What’s in a name?
The Livedoor brand may be tainted by scandal, but that’s not stopping big investors from taking out their calculators and weighing the risks and returns of buying one of its group companies.
Many foreign and domestic investment fund managers are hunting for bargains less than a week after Livedoor founder Takafumi Horie and three other executives were arrested on suspicion of violating the Securities and Exchange Law.
The Livedoor group had 44 subsidiaries at the end of last year. Six are listed, including mail-order retail firm Cecile Co. and computer operating system developer Turbolinux, Inc.
“In this case, the sum of the parts is greater than the whole,” said a director at a U.S. company involved in corporate turnarounds, noting that the parent firm is unlikely to have meddled in the day-to-day management of its subsidiaries. “Once you take some of the companies out from under the Livedoor umbrella, their value may well rise.”
One example is Yayoi Co., the top accounting software maker in Japan, he said, noting that the firm’s inherent value was high before it was purchased by Livedoor in December 2004, and is unlikely to have fallen since.
For investors looking for a potential bargain, the main risk, however, is a lack of transparency.
Investigators have alleged the parent firm fudged its earnings reports, which in turn has cast doubt on the credibility of Livedoor’s former auditor, Koyo Audit Co., and its scrutiny of Livedoor group firms.
If the allegations prove true, potential investors have to assess whether and to what degree each firm is entangled with loss-making group companies.
That risk is enough to turn off some big players, like Yoshitaka Kitao, CEO of asset management and investment group SBI Holdings, Inc.
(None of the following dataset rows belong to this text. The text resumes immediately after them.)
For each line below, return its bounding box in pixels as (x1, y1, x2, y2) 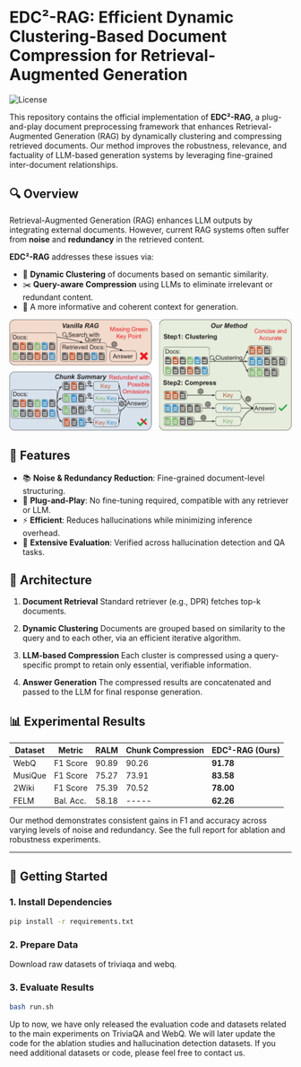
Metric (57, 745, 83, 755)
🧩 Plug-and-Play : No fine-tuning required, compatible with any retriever (21, 495, 289, 506)
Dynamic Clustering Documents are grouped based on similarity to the (21, 623, 286, 634)
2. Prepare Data (9, 938, 79, 950)
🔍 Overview (9, 187, 79, 202)
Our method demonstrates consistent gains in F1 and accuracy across (9, 816, 267, 826)
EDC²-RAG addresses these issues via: (9, 251, 154, 262)
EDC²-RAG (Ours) (211, 745, 280, 755)
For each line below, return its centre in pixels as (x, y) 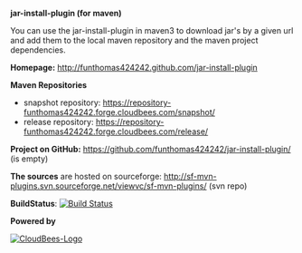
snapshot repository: (62, 102)
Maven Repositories (49, 85)
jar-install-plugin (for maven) (66, 13)
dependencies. (38, 50)
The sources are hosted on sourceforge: (86, 176)
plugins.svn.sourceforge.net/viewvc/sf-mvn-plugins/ (109, 186)
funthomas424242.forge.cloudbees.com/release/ (116, 131)
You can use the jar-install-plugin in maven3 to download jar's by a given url (152, 30)

Kitao turned up his nose at the Livedoor group.
“I see few attractive buys, after a quick look,” he told reporters Thursday. “Livedoor (firms) may have given false earnings reports, and we can’t trust the auditors. That means we can’t do due diligence, which is the be-all-and-end-all of acquisitions.
“Why would we buy a company whose present value falls overnight from 800 billion yen to 120 billion yen?” he asked.
Others question whether Livedoor group components have sufficient cash flow. Livedoor’s bankers are now combing their records to make sure they won’t be caught by surprise should a group company go under.
“We may have to cut funding to a Livedoor subsidiary if it’s a case where our loan was based on our trust in Livedoor,” one creditor said.
Livedoor itself may be delisted from the Tokyo Stock Exchange if its new management cannot show that its accounting holds up under scrutiny, although Livedoor’s new president, Kozo Hiramatsu, has denied the firm is in any immediate danger of failing.
Despite the risks, the search is on for good buys, and the parent firm is also a potential target, even though it bears the tarnished Livedoor name.
Advertisers are fleeing the company’s Web portal, and used car dealer Livedoor Auto may strike “Livedoor” from its name and reconsider its capital ties with the group.
Nevertheless, Fuji Television Network Inc., Livedoor’s second-largest shareholder, with a 12.75 percent stake, has said it may step in to help the parent company.
Fuji TV Chairman Hisashi Hieda said Thursday an internal team tasked with devising ways to raise the broadcaster’s corporate value is now assessing the value of Livedoor’s assets with an eye to a possible takeover.
Fuji TV purchased the Livedoor shares last May for 44 billion yen at 329 yen each. Selling that stake now, with Livedoor Co. stocks closing at 139 yen Friday, would translate to a loss of more than 25 billion yen, leaving Fuji TV management open to shareholder lawsuits.
It makes sense for Fuji TV to consider rescuing Livedoor Co. and waiting for its stock to rise before selling its stake, a Fuji TV spokesman said.
According to a December earnings report currently under scrutiny by investigators, Livedoor held 92.8 billion yen in liquid assets, including 45.6 billion yen in cash. It also held over 50 billion yen in stocks, including those of its group firms. If these figures are correct, acquiring a majority stake in Livedoor could give an immediate payback, if its stock price falls further.
But buying such a stake may be difficult, with 54 percent of Livedoor stock held by noninstitutional investors inSeptember. Private equity fund managers said they never saw much sense in investing in Livedoor itself.
“The value of Livedoor lies in the subsidiaries that can churn out real value,” said a manager at a Japanese private equity fund. “It’s not in Livedoor (itself).”